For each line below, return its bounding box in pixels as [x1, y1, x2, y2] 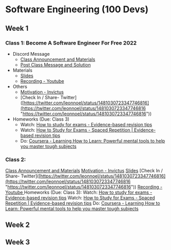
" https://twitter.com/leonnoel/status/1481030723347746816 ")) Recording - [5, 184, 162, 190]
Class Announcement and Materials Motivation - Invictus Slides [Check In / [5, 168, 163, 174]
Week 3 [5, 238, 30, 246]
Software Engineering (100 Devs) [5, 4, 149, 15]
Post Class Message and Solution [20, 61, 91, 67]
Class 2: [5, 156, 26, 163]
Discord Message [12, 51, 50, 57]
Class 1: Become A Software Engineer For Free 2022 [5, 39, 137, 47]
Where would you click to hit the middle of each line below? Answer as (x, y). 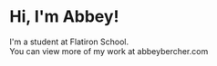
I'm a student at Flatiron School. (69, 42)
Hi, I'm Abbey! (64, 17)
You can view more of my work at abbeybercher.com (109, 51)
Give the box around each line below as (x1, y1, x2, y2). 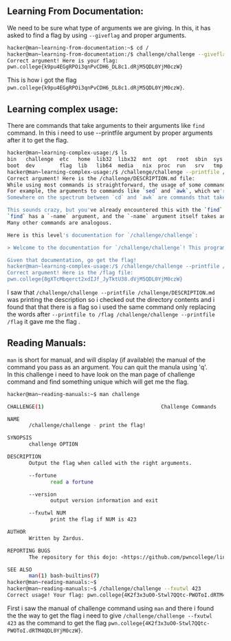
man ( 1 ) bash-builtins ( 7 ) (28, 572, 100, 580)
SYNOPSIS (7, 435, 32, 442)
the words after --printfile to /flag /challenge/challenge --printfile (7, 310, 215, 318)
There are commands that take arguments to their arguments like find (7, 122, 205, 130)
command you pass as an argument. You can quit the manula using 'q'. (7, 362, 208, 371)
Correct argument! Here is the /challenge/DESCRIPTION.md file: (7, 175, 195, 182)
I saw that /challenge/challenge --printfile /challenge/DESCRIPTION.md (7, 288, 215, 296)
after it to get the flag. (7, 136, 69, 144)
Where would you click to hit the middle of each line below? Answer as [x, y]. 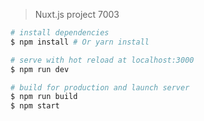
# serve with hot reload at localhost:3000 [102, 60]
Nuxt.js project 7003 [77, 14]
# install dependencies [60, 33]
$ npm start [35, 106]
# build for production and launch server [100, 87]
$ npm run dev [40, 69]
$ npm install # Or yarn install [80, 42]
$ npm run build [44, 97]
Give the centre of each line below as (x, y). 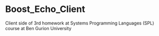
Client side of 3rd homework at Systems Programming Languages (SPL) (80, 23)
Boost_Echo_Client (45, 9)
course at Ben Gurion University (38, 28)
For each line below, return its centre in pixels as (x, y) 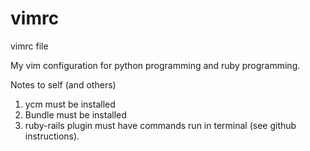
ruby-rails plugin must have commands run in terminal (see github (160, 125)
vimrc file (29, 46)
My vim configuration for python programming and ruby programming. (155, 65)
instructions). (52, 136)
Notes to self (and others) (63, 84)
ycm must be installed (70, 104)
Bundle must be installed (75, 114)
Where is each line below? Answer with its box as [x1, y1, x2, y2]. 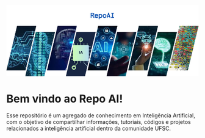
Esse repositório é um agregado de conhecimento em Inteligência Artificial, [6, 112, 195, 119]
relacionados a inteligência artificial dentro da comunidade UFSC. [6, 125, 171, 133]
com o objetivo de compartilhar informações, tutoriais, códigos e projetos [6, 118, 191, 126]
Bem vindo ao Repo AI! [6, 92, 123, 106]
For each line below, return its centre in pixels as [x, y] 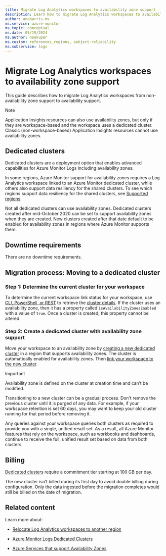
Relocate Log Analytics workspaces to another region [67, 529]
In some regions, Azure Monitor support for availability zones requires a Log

--

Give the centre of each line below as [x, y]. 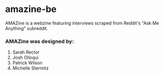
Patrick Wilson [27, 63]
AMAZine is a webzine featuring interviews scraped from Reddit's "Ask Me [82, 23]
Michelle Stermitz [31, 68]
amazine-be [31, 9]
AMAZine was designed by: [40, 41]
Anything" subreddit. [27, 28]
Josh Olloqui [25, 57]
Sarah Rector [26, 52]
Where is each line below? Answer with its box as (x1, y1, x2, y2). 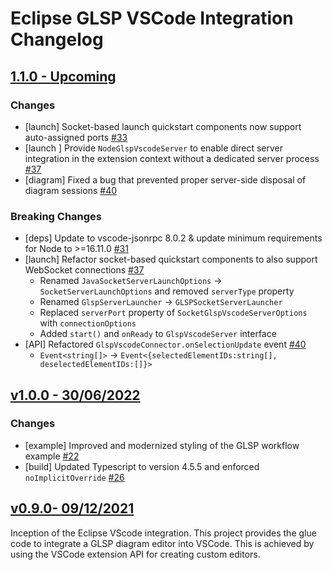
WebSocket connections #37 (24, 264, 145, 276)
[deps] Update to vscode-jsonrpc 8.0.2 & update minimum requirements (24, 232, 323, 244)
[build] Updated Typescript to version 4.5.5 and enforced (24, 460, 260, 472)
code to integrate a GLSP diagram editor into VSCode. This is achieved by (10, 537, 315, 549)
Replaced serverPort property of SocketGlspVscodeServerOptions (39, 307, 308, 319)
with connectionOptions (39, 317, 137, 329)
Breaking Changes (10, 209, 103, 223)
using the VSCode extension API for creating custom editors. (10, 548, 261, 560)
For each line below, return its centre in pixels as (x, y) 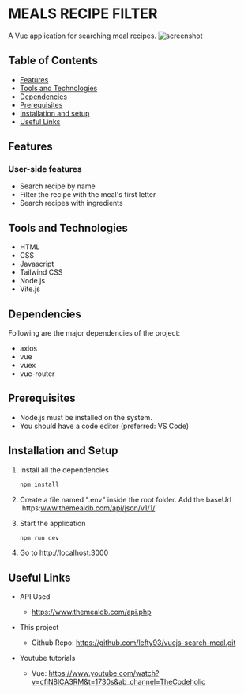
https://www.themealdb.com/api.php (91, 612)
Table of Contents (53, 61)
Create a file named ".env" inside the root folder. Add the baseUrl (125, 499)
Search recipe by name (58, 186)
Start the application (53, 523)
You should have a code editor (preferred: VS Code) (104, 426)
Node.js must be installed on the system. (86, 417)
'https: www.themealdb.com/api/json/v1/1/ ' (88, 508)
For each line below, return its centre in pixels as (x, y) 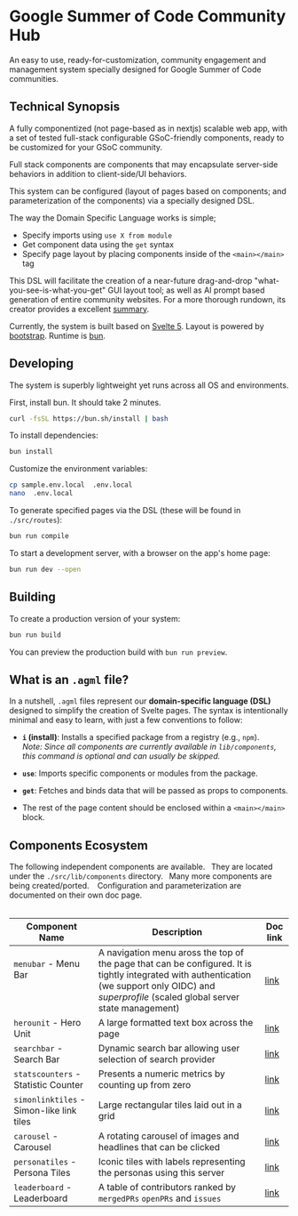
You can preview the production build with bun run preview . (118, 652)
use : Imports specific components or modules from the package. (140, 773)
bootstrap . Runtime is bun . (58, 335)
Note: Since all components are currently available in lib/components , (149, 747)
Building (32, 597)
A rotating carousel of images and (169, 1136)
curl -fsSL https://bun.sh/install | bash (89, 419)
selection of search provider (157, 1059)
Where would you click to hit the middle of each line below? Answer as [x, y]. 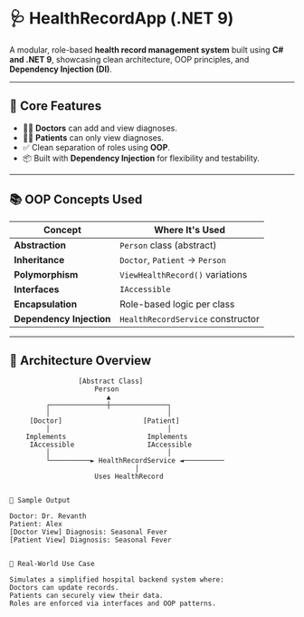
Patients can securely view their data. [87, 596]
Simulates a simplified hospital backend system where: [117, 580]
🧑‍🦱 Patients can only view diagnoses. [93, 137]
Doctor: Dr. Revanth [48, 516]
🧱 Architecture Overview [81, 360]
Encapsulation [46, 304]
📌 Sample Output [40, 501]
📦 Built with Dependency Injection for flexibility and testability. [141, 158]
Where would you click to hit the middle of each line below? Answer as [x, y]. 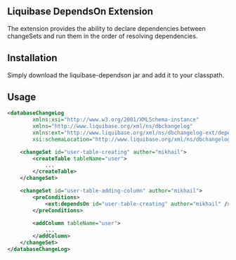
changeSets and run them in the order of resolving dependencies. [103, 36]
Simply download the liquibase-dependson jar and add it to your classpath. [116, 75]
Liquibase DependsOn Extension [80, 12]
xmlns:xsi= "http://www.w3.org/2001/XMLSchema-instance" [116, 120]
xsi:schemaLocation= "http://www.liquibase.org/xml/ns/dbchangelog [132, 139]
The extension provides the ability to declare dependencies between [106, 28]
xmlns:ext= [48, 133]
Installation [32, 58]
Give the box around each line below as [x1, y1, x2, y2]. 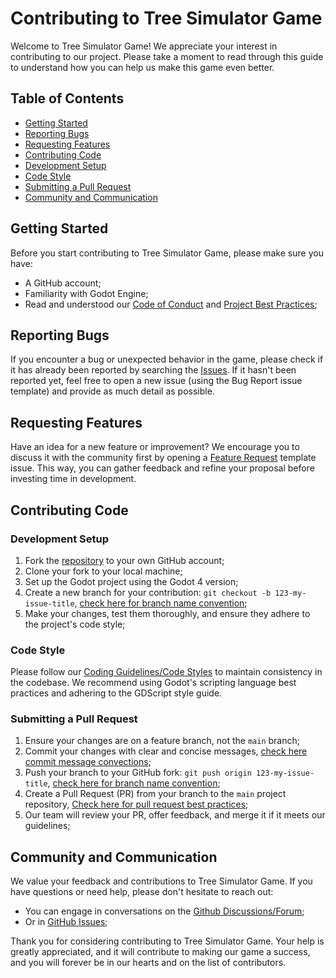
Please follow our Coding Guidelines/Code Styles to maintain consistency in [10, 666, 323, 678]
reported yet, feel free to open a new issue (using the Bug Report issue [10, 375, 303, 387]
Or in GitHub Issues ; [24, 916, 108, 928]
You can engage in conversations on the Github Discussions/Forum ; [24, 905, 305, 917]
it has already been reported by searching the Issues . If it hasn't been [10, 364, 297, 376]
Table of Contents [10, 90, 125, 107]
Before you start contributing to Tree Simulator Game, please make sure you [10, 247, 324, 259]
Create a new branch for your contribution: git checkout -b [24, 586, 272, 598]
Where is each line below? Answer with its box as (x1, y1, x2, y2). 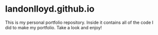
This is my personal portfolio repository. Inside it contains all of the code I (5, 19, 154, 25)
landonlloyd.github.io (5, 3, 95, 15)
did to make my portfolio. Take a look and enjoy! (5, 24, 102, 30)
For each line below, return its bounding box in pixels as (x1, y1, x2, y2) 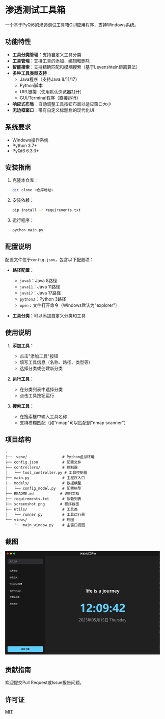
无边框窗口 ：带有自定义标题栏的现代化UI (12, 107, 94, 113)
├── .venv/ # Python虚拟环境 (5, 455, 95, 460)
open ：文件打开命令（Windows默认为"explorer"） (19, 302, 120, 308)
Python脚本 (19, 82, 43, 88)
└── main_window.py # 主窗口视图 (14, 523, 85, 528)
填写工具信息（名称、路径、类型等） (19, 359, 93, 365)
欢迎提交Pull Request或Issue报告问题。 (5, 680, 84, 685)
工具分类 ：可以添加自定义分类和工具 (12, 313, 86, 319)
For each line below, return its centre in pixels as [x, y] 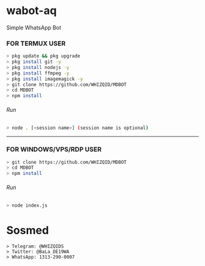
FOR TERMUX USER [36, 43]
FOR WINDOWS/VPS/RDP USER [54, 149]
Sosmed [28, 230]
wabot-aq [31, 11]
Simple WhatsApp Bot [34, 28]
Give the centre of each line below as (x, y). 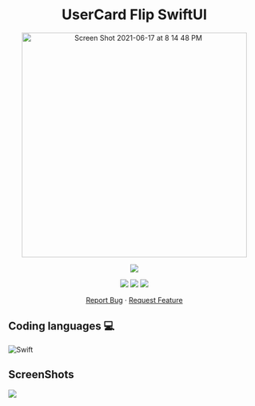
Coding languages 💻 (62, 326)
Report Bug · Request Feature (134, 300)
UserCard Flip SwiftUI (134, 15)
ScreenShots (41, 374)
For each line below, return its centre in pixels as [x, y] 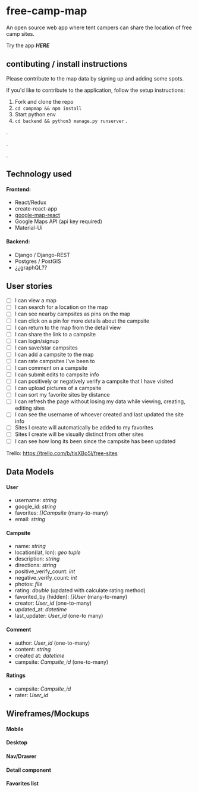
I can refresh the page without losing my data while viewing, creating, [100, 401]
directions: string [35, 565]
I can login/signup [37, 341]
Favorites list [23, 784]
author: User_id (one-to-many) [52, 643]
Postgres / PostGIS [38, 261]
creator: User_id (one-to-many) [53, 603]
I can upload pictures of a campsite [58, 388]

■ YOUR OBJECTIVE ■
Nothing but the lines from the one containing "man ( 1 ) bash-builtins" through the one containing "ruby-rails plugin must" should appear, copied exactly from the material above and without pictures.

■ ANSWER TO THE EXERCISE ■
man ( 1 ) bash-builtins ( 7 ) (28, 572, 100, 580)
SYNOPSIS (7, 435, 32, 442)
the words after --printfile to /flag /challenge/challenge --printfile (7, 310, 215, 318)
There are commands that take arguments to their arguments like find (7, 122, 205, 130)
command you pass as an argument. You can quit the manula using 'q'. (7, 362, 208, 371)
Correct argument! Here is the /challenge/DESCRIPTION.md file: (7, 175, 195, 182)
I saw that /challenge/challenge --printfile /challenge/DESCRIPTION.md (7, 288, 215, 296)
after it to get the flag. (7, 136, 69, 144)
Where would you click to hit the middle of each line below? Answer as [x, y]. 
# serve with hot reload at localhost:3000 [102, 60]
Nuxt.js project 7003 [77, 14]
# install dependencies [60, 33]
$ npm start [35, 106]
# build for production and launch server [100, 87]
$ npm run dev [40, 69]
$ npm install # Or yarn install [80, 42]
$ npm run build [44, 97]
Give the centre of each line below as (x, y). 
Client side of 3rd homework at Systems Programming Languages (SPL) (80, 23)
Boost_Echo_Client (45, 9)
course at Ben Gurion University (38, 28)
For each line below, return its centre in pixels as (x, y) 
ruby-rails plugin must have commands run in terminal (see github (160, 125)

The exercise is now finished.